___ MATERIAL PROVIDED ___

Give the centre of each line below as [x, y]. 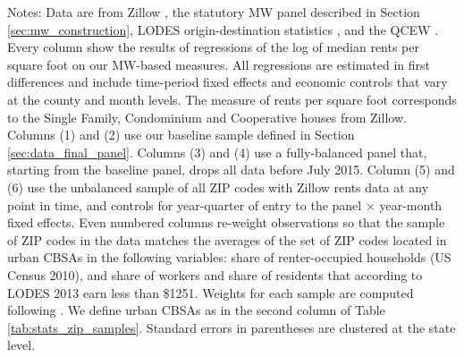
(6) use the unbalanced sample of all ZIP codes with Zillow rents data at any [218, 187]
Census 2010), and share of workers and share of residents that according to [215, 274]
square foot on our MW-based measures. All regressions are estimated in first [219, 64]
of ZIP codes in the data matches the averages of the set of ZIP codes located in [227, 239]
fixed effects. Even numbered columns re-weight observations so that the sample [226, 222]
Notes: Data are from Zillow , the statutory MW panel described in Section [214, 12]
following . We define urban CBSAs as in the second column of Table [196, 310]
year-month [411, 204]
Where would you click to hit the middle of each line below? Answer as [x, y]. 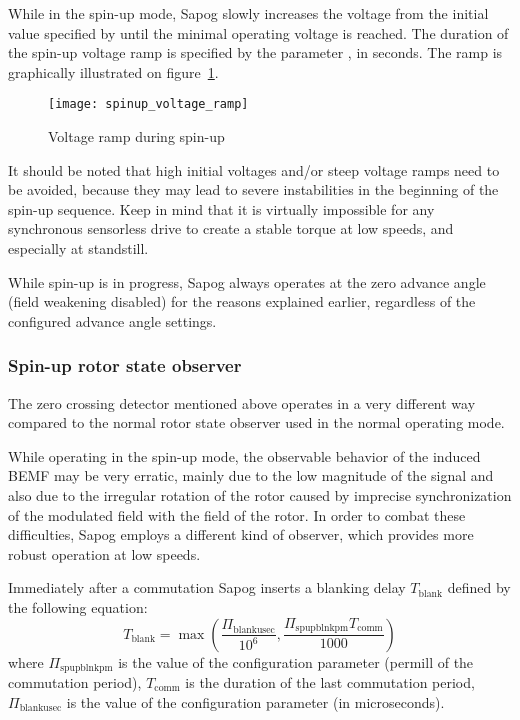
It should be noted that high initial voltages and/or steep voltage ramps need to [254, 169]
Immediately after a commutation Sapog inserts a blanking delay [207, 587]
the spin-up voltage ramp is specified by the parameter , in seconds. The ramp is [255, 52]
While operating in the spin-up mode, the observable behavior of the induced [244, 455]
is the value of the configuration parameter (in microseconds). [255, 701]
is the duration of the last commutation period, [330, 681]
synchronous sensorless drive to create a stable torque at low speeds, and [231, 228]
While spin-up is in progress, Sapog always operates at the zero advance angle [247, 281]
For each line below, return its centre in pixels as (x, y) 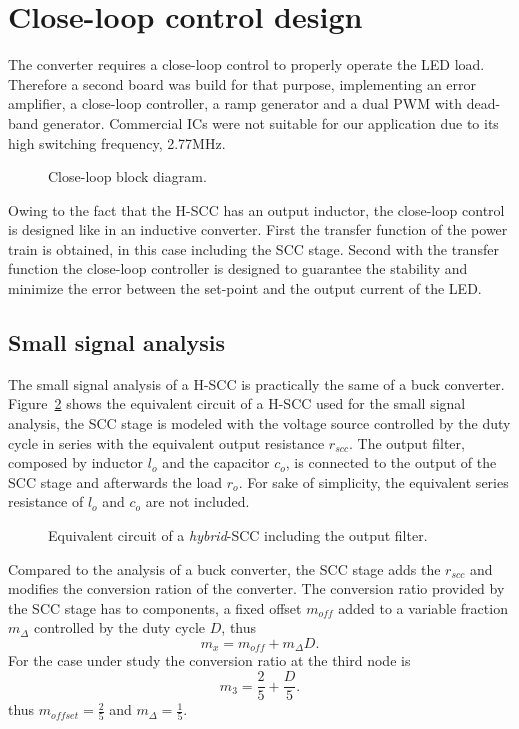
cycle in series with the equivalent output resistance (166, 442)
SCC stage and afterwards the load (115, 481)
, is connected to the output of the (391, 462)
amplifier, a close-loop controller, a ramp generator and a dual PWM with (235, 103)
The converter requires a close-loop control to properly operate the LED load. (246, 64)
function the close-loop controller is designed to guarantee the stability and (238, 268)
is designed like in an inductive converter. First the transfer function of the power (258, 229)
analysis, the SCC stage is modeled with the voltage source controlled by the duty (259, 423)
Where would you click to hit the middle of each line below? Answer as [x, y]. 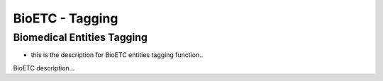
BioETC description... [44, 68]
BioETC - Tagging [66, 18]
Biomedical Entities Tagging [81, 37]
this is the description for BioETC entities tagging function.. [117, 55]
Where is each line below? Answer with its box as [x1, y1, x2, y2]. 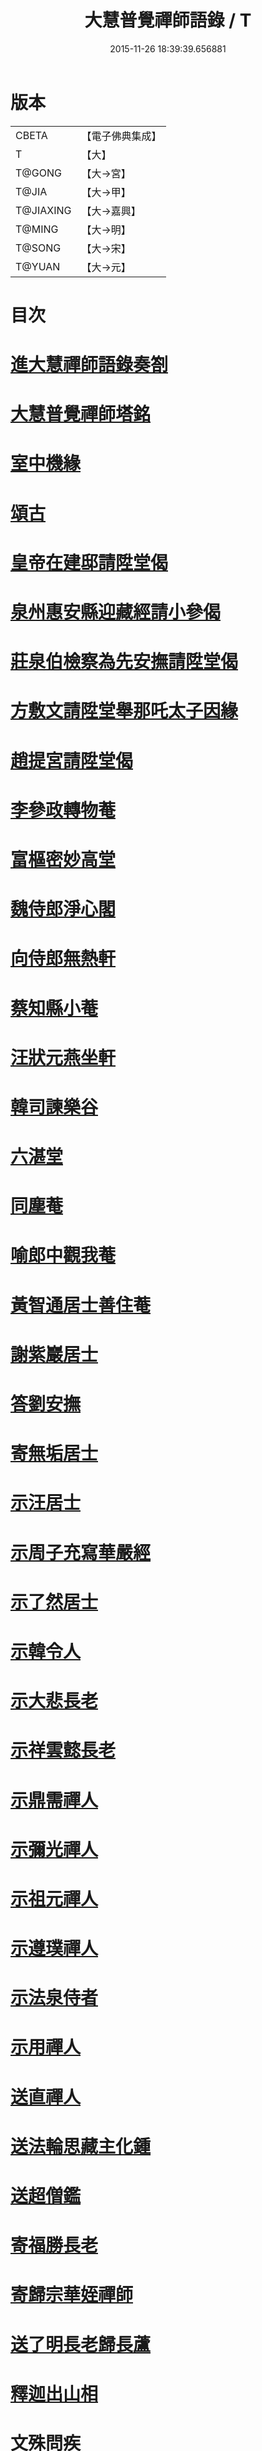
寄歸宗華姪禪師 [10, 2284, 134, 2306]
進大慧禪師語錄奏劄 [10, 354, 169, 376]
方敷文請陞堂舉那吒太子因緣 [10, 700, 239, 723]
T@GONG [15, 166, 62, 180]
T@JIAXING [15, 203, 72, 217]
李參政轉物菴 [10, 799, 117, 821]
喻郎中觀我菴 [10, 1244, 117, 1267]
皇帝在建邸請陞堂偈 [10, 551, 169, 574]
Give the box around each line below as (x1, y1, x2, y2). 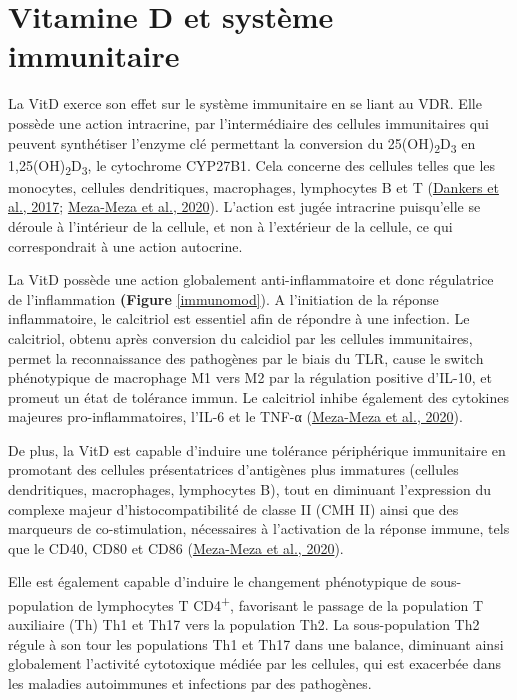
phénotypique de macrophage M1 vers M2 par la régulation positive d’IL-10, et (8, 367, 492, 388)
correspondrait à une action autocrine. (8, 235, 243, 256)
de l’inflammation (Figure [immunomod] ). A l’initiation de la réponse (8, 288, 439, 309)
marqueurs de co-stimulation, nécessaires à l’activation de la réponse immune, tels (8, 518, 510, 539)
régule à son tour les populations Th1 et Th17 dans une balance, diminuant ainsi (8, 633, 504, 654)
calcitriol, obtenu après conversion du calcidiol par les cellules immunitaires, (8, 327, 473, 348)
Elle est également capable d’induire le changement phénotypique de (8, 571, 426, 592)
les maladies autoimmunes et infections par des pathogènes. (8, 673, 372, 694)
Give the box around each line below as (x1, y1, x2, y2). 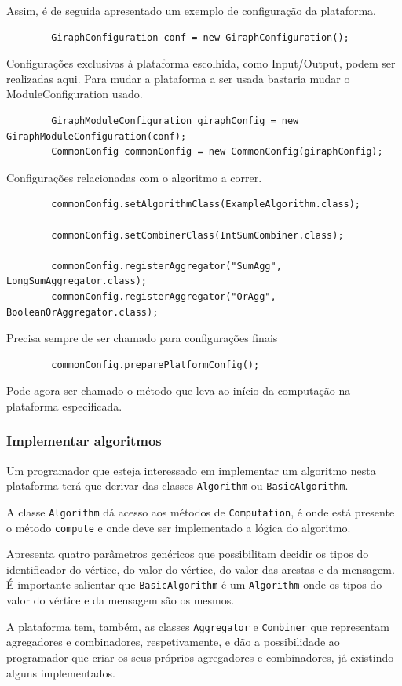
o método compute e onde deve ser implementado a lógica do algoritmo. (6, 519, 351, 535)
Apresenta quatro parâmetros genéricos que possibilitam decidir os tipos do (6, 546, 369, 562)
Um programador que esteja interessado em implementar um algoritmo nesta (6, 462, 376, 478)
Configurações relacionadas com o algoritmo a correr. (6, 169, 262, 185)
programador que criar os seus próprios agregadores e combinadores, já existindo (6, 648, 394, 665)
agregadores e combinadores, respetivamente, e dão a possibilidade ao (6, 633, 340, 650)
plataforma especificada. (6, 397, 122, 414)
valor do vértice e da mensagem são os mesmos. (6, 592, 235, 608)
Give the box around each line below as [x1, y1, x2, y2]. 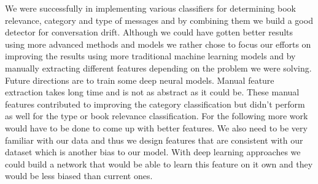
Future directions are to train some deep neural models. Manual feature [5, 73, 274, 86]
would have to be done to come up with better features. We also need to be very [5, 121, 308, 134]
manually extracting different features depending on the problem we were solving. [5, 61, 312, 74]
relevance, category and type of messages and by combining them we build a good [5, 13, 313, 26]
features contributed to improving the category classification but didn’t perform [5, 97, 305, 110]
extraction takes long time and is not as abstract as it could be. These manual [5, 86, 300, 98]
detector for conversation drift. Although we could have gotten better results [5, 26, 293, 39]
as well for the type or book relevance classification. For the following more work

___

WORK ORDER:
What lines in the records above include the string "load"? Copy each one.

ANSWER FOR THE TASK:
SCC stage and afterwards the load (115, 481)
The converter requires a close-loop control to properly operate the LED load. (246, 64)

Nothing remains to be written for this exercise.